Em seguida, coloque um pedaço estéril de 9 centímetros de diâmetro de papel filtro sobre um prato de mssaas médio e sobreponha as explantas no papel filtro para uma incubação de três dias a 25 graus Celsius no escuro. Ao final da incubação, transfira aproximadamente 20 explantas infectadas para o mssack médio e verticalmente incubar as plantas em condições leves a 25, mais ou menos 1, graus Celsius. Após 10 a 14 dias de cultura, selecione as raízes peludas demonstrando uma aparência branca e crescimento rápido e corte as raízes em pedaços de dois a três centímetros.
Claramente numera as raízes em um banco limpo. Subcultura as peças radiculares em um frasco consílico esterilizado de 100 mililitros contendo mSK médio a 25 graus Celsius e 80 revoluções por minuto no escuro até que se espalharam para o fundo do frasco. Para identificar as raízes peludas, remova as raízes peludas e contaminadas e selecione aquelas com aparência branca.
Se um gene repórter foi usado, verifique as raízes quanto à fluorescência sob um transilluminator ultra violeta azul ou leve e selecione as raízes peluadas que exibem um forte sinal fluorescente. Em seguida, seque as raízes com papel absorvente e enrole-as em papel alumínio marcado para análise imediata. Para armazenamento a longo prazo, lyophilize as raízes em nitrogênio líquido e coloque as raízes a menos 80 graus Celsius até sua investigação.
Após a transformação genética e a cultura, como demonstrado, as raízes peludas exibirão uma cor branca fofa e uma forma plagiotrópico nos locais de ferida das explantas e formarão uma matriz altamente ramificada e entrelaçada. Um gene repórter pode ser usado para facilitar a diferenciação das raízes peluadas transgênicas sob uma transilluminação ultravioleta ultravioleta azul ou leve, ou a identificação de um gene alvo de interesse. Aqui, mostra-se a expressão relativa de um fator de transcrição induzido pela luz nas linhas transgênicas de raízes peludas tartárias.
Notavelmente, a biossíntese de rutina e quercetina também são promovidas no nível metabólico em resposta à superexpressão do fator de transcrição induzida. Além disso, a expressão genética relativa dos genes da síntese flavenóide em todas as três linhas transgênicas, são notavelmente maiores do que as medidas no grupo controle, indicando uma transformação de raiz pelada bem sucedida em explantas tartárias de trigo sarraceno.

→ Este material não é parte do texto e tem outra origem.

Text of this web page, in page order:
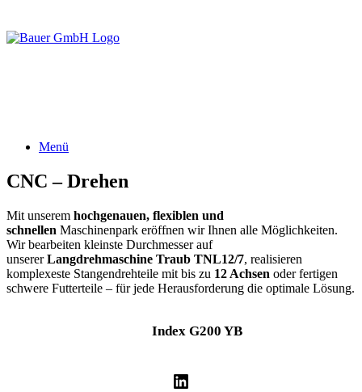
Menü
CNC – Drehen
Mit unserem hochgenauen, flexiblen und
schnellen Maschinenpark eröffnen wir Ihnen alle Möglichkeiten.
Wir bearbeiten kleinste Durchmesser auf
unsererLangdrehmaschine Traub TNL12/7, realisieren
komplexeste Stangendrehteile mit bis zu 12 Achsen oder fertigen
schwere Futterteile – für jede Herausforderung die optimale Lösung.
Index G200 YB
LinkedIn
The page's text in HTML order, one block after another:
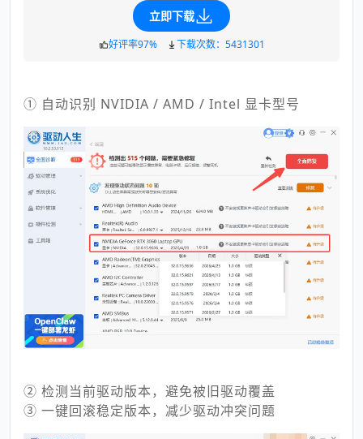
立即下载
好评率97% 下载次数：5431301
① 自动识别 NVIDIA / AMD / Intel 显卡型号
② 检测当前驱动版本，避免被旧驱动覆盖
③ 一键回滚稳定版本，减少驱动冲突问题
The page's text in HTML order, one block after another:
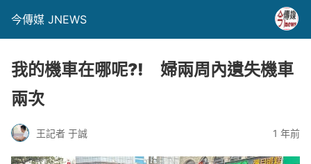
今傳媒 JNEWS
我的機車在哪呢?! 婦兩周內遺失機車
兩次
王記者 于誠 1 年前
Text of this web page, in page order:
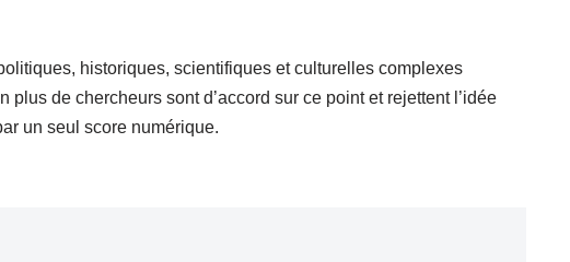
historiques, scientifiques et culturelles complexes
de chercheurs sont d’accord sur ce point et rejettent l’idée
un seul score numérique.
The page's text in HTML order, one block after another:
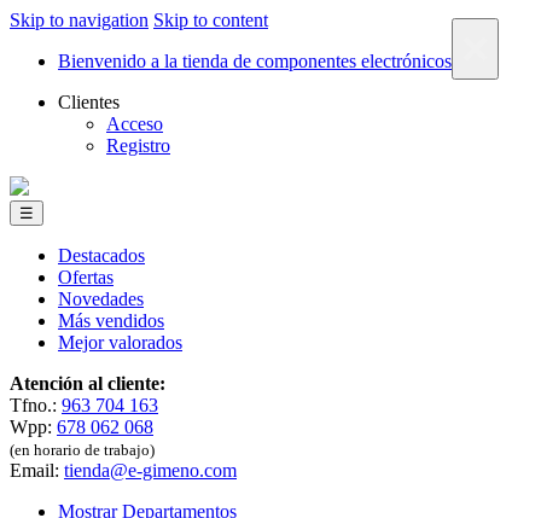
Skip to navigation Skip to content
Bienvenido a la tienda de componentes electrónicos
Clientes
Acceso
Registro
☰
Destacados
Ofertas
Novedades
Más vendidos
Mejor valorados
Atención al cliente:
Tfno.: 963 704 163
Wpp: 678 062 068
(en horario de trabajo)
Email: tienda@e-gimeno.com
Mostrar Departamentos
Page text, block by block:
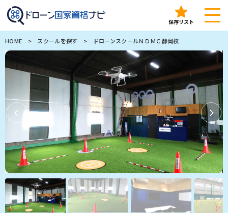
ドローン国家資格ナビ（ドロナビ）｜全国のドローンスクー
保存リスト
HOME > スクールを探す > ドローンスクールＮＤＭＣ静岡校
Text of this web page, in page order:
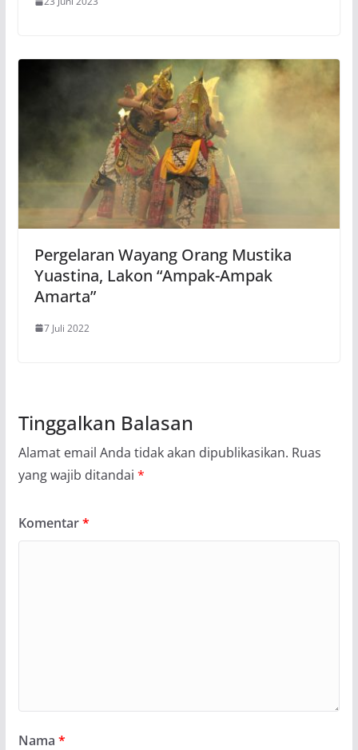
Pergelaran Wayang Orang Mustika
Yuastina, Lakon “Ampak-Ampak
Amarta”
7 Juli 2022
Tinggalkan Balasan
Alamat email Anda tidak akan dipublikasikan. Ruas
yang wajib ditandai *
Komentar*
Nama *
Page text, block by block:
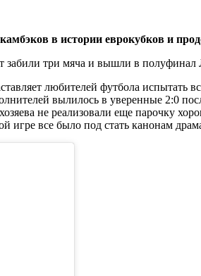
в истории еврокубков и
забили три мяча и вышли в
любителей футбола испытать
вылилось в уверенные 2:0
не реализовали еще парочку
игре все было под стать канонам
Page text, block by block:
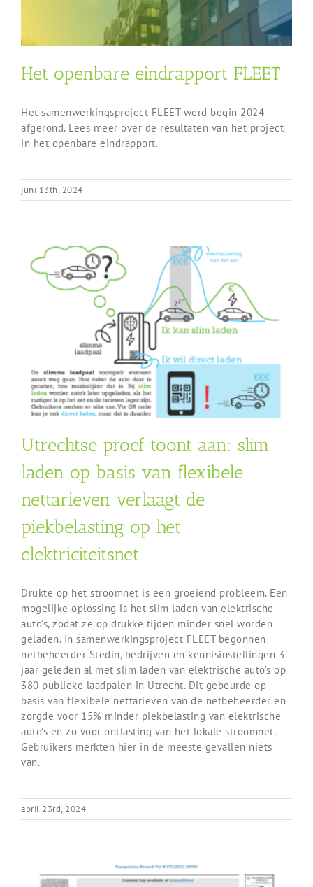
Het openbare eindrapport FLEET
Het samenwerkingsproject FLEET werd begin 2024
afgerond. Lees meer over de resultaten van het project
in het openbare eindrapport.
juni 13th, 2024
Utrechtse proef toont aan: slim
laden op basis van flexibele
nettarieven verlaagt de
piekbelasting op het
elektriciteitsnet
Drukte op het stroomnet is een groeiend probleem. Een
mogelijke oplossing is het slim laden van elektrische
auto’s, zodat ze op drukke tijden minder snel worden
geladen. In samenwerkingsproject FLEET begonnen
netbeheerder Stedin, bedrijven en kennisinstellingen 3
jaar geleden al met slim laden van elektrische auto’s op
380 publieke laadpalen in Utrecht. Dit gebeurde op
basis van flexibele nettarieven van de netbeheerder en
zorgde voor 15% minder piekbelasting van elektrische
auto’s en zo voor ontlasting van het lokale stroomnet.
Gebruikers merkten hier in de meeste gevallen niets
van.
april 23rd, 2024
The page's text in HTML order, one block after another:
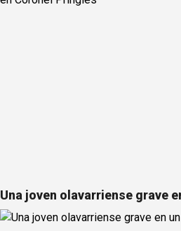
Una joven olavarriense grave
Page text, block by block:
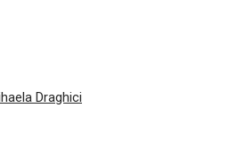
Draghici
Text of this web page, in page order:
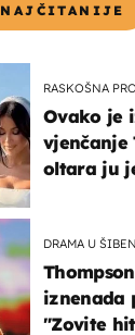
NAJČITANIJE
RASKOŠNA
Ovako je
vjenčanje
oltara ju
DRAMA U
iznenada
"Zovite
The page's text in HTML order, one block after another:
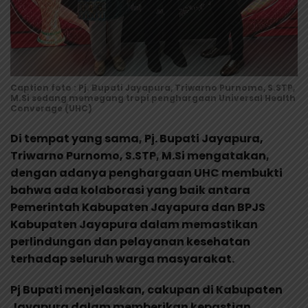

Isso é infecção das sementes, seleção das explantas, e a concentração das bactérias afetam diretamente o sucesso da indução da raiz pelêgica.
Podemos avaliar a expressão genética, a proteína do DNA ou reações proteicas ou a produção em massa de metabólitos secundários para estudar metabólitos secundários de regulação transcricional. As bactérias projetadas são perigosas para os humanos e seu ambiente. Tome cuidado para manusear, operar e descartar as bactérias corretamente.